Our Information Systems group builds and maintains over 100 applications that enable data-driven, real-time decisions across the company. As a Site Reliability Engineer, you will be responsible for maintaining and improving the reliability of several mission critical applications to be running in 24 x 7 x 365 manner within the data center.
Responsibilities:
• Responsible for monitoring and maintaining the agreed upon uptime SLAs for the mission critical applications.
• Document Downtime Incidents, Downtime Response, meet with various teams to identify root cause and establish remediation procedures
• Understand, execute and document complex production execution platforms with the goal of triaging downtime incidents and developing a documented triage process.

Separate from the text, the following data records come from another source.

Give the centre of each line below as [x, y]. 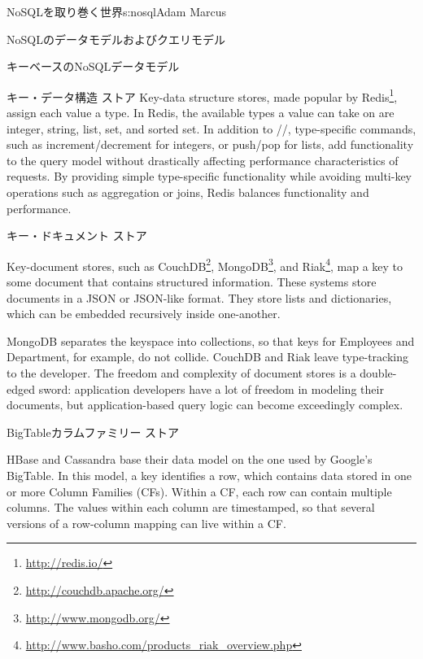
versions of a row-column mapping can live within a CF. [146, 523]
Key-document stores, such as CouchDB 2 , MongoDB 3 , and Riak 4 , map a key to [205, 264]
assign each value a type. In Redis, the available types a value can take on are [201, 113]
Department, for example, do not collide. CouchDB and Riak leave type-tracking [208, 357]
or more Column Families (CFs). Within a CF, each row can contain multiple [199, 491]
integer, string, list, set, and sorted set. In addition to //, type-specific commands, [211, 128]
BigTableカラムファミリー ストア [93, 432]
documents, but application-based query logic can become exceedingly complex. [205, 405]
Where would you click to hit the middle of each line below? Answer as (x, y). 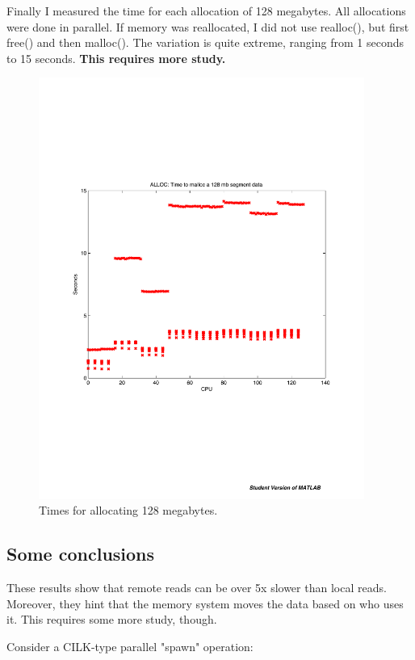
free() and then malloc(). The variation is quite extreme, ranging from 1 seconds (205, 42)
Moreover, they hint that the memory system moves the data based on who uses (205, 603)
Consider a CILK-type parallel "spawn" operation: (130, 646)
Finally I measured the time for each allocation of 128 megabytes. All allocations (206, 11)
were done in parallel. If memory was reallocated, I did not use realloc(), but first (208, 26)
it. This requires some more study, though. (112, 619)
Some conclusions (81, 554)
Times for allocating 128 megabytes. (128, 510)
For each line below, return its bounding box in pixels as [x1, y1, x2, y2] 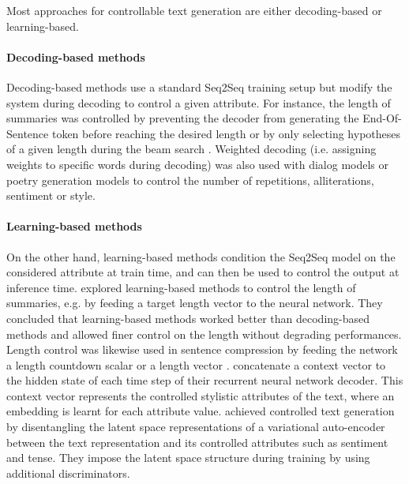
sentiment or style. [6, 187, 96, 204]
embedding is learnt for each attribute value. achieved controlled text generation [6, 403, 395, 419]
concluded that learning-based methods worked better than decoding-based [6, 310, 370, 326]
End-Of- [362, 110, 402, 126]
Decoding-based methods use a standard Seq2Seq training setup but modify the [6, 78, 392, 95]
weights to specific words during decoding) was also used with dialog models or [6, 156, 389, 172]
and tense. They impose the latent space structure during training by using [6, 449, 370, 466]
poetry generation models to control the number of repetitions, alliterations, [6, 171, 374, 188]
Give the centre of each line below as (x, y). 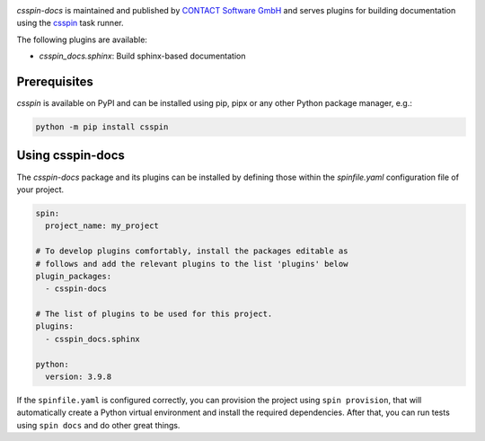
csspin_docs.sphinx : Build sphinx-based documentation (142, 56)
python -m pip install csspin (102, 127)
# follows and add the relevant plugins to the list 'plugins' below (192, 264)
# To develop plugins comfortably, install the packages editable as (192, 251)
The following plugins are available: (82, 40)
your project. (40, 190)
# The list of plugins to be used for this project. (154, 314)
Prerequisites (55, 81)
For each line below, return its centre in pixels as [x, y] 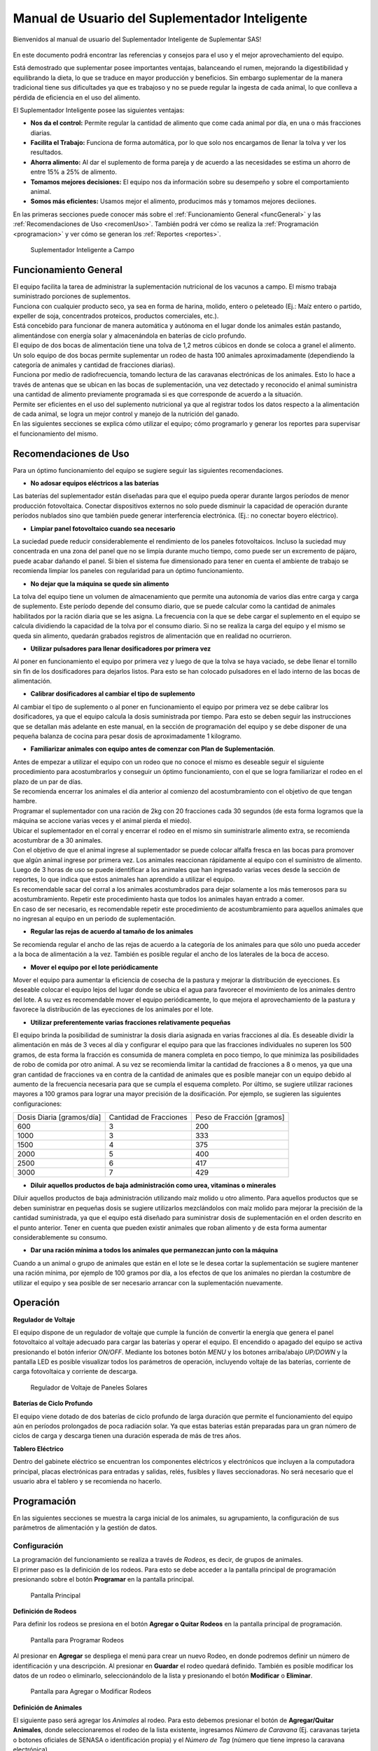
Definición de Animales [48, 1707]
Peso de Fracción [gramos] [240, 1117]
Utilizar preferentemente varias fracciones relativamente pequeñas [131, 1022]
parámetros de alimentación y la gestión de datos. [85, 1528]
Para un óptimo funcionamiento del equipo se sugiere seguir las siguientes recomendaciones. [148, 470]
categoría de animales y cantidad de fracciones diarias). [94, 365]
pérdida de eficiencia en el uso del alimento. [77, 97]
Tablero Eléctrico [38, 1448]
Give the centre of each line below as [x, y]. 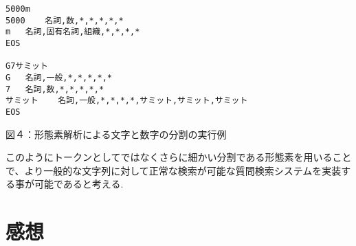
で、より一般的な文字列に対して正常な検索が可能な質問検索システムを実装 [174, 170]
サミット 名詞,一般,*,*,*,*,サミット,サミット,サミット [127, 101]
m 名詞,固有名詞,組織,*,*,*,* [73, 32]
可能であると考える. [79, 184]
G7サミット [27, 66]
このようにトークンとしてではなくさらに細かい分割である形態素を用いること [179, 157]
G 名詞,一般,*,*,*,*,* [59, 77]
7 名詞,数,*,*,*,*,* [55, 89]
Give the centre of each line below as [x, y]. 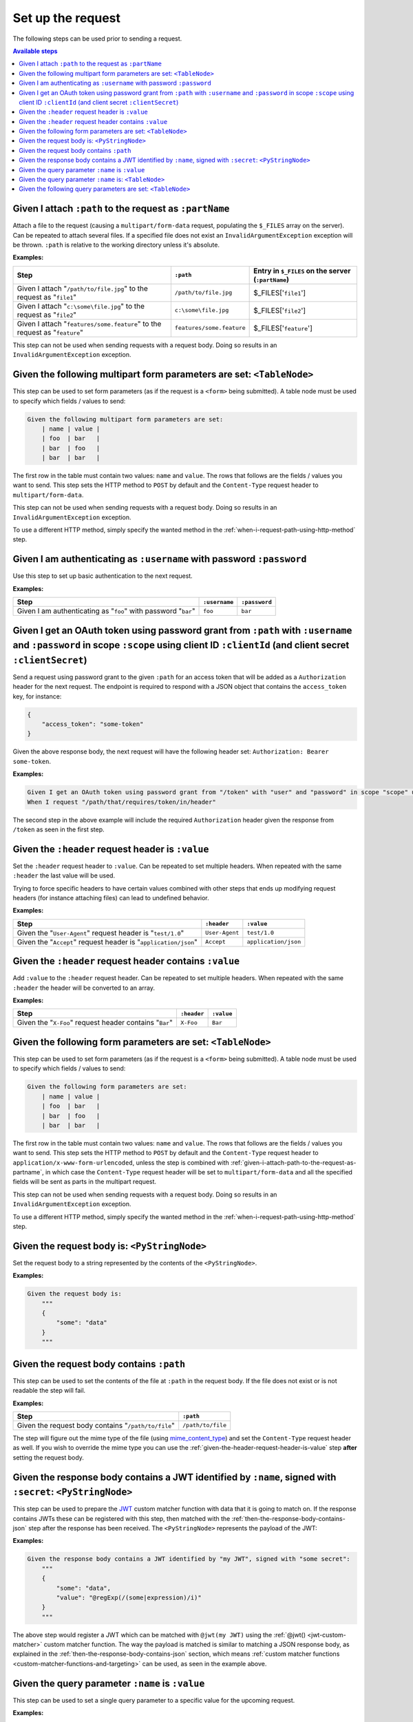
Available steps [35, 51]
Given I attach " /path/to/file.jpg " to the [82, 288]
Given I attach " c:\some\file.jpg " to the [81, 306]
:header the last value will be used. [64, 875]
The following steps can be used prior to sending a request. [97, 39]
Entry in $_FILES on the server [302, 271]
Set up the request [66, 18]
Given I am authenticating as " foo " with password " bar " [106, 611]

• Proactively monitor health of software and hardware
• Design and develop solutions that support high availability, reliability, and security for existing applications
• Develop and maintain automation tools and processes for deployment, configuration, monitoring, and alerting of existing systems
• Collaborate with development and operations teams to identify and resolve software and infrastructure issues
• Identify and influence/implement best practices for system scalability, security, and performance
• Conduct research and development to identify new tools and technologies that can improve existing software systems
• Participate in on-call rotation to respond to critical incidents and ensure system availability and reliability
Requirements:
• Bachelor's degree in Computer Science, Computer Engineering, or related field
• 5+ years of experience in software engineering or site reliability engineering
• Proficiency in Linux
• Knowledge of containerization and container orchestration technologies such as Docker and Kubernetes
• Experience debugging production systems using instrumentation and monitoring
• Experience with observability platforms
• Development experience with Python is preferred